What to produce: Copy each entry verbatim, excluding its images.

Given data section start

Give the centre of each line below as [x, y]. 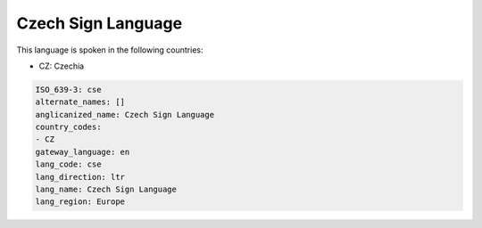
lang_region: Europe [80, 202]
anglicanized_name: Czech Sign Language [125, 114]
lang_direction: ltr [80, 177]
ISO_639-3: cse [68, 90]
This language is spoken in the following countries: [110, 50]
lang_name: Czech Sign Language [106, 190]
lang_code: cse [68, 164]
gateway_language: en [83, 152]
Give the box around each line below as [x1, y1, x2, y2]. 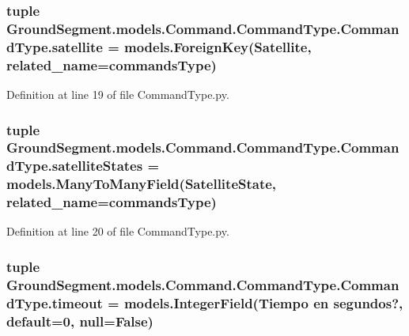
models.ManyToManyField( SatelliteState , [6, 174, 277, 194]
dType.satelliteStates [6, 156, 143, 176]
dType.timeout [6, 293, 103, 312]
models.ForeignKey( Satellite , [124, 36, 312, 56]
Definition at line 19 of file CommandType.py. [6, 85, 229, 102]
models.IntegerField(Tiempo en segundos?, [123, 293, 403, 312]
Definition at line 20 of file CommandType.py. [6, 223, 229, 240]
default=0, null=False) [6, 311, 153, 330]
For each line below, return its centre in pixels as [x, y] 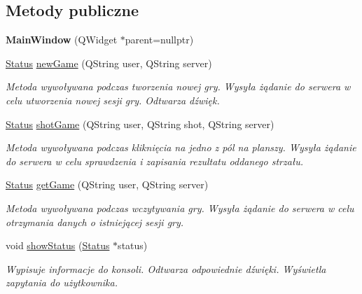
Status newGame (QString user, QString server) [109, 63]
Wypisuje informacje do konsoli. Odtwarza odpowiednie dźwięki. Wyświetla [166, 268]
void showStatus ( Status [58, 245]
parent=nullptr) [159, 40]
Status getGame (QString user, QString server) [107, 184]
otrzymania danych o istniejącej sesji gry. [95, 222]
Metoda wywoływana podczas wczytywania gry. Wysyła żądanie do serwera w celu [180, 208]
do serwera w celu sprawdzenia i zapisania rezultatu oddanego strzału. [155, 161]
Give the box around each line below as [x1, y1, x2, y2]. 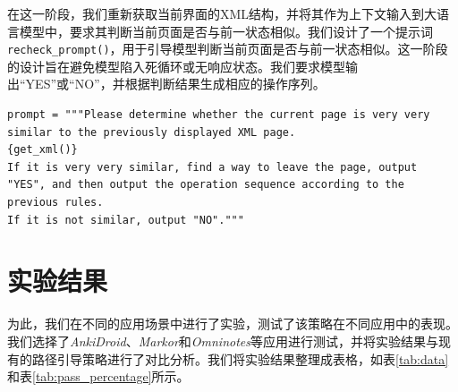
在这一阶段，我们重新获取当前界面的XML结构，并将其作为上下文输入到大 [7, 4, 437, 22]
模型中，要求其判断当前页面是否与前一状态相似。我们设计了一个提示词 [19, 21, 433, 40]
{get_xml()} [7, 143, 78, 157]
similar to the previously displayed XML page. [7, 125, 296, 139]
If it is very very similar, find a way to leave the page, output [7, 160, 418, 174]
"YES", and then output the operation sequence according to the [7, 178, 404, 192]
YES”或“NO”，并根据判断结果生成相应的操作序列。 [25, 74, 326, 93]
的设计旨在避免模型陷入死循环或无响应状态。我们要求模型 [7, 56, 345, 75]

Given data section end

Your solution:
Give the centre of each line below as [x, y]. 
lang_region: Europe [80, 202]
anglicanized_name: Czech Sign Language [125, 114]
lang_direction: ltr [80, 177]
ISO_639-3: cse [68, 90]
This language is spoken in the following countries: [110, 50]
lang_name: Czech Sign Language [106, 190]
lang_code: cse [68, 164]
gateway_language: en [83, 152]
Give the box around each line below as [x1, y1, x2, y2]. 
models.ManyToManyField( SatelliteState , [6, 174, 277, 194]
dType.satelliteStates [6, 156, 143, 176]
dType.timeout [6, 293, 103, 312]
models.ForeignKey( Satellite , [124, 36, 312, 56]
Definition at line 19 of file CommandType.py. [6, 85, 229, 102]
models.IntegerField(Tiempo en segundos?, [123, 293, 403, 312]
Definition at line 20 of file CommandType.py. [6, 223, 229, 240]
default=0, null=False) [6, 311, 153, 330]
For each line below, return its centre in pixels as [x, y] 
Status newGame (QString user, QString server) [109, 63]
Wypisuje informacje do konsoli. Odtwarza odpowiednie dźwięki. Wyświetla [166, 268]
void showStatus ( Status [58, 245]
parent=nullptr) [159, 40]
Status getGame (QString user, QString server) [107, 184]
otrzymania danych o istniejącej sesji gry. [95, 222]
Metoda wywoływana podczas wczytywania gry. Wysyła żądanie do serwera w celu [180, 208]
do serwera w celu sprawdzenia i zapisania rezultatu oddanego strzału. [155, 161]
Give the box around each line below as [x1, y1, x2, y2]. 
在这一阶段，我们重新获取当前界面的XML结构，并将其作为上下文输入到大 [7, 4, 437, 22]
模型中，要求其判断当前页面是否与前一状态相似。我们设计了一个提示词 [19, 21, 433, 40]
{get_xml()} [7, 143, 78, 157]
similar to the previously displayed XML page. [7, 125, 296, 139]
If it is very very similar, find a way to leave the page, output [7, 160, 418, 174]
"YES", and then output the operation sequence according to the [7, 178, 404, 192]
YES”或“NO”，并根据判断结果生成相应的操作序列。 [25, 74, 326, 93]
的设计旨在避免模型陷入死循环或无响应状态。我们要求模型 [7, 56, 345, 75]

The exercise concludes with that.